Description of the task ▸
Your answer must consist of the lines running from the one that holds "tenemos que [389, 389]" to the end of the data, copied exactly.
The input: Begin
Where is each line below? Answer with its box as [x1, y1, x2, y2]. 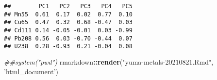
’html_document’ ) [4, 66, 59, 76]
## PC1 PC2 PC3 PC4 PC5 [4, 3, 133, 10]
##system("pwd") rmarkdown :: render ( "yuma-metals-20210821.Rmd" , [4, 56, 214, 67]
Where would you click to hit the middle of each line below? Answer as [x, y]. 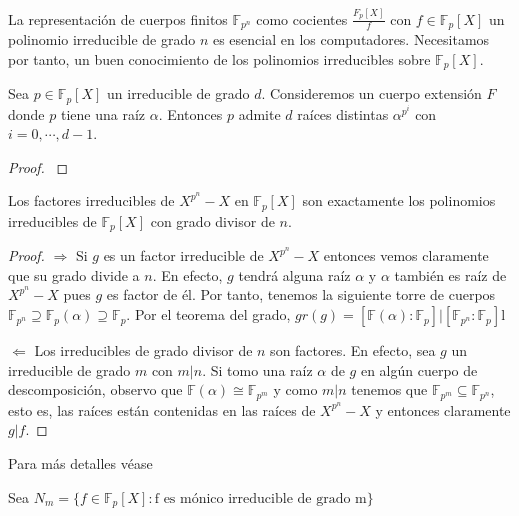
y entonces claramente [443, 409]
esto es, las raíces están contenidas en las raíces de [162, 409]
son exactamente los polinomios [399, 200]
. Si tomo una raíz [257, 369]
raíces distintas [343, 113]
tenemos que [389, 389]
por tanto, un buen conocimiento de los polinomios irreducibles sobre [219, 58]
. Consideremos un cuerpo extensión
The input: End
Written response ▸
tenemos que [389, 389]
por tanto, un buen conocimiento de los polinomios irreducibles sobre [219, 58]
. Consideremos un cuerpo extensión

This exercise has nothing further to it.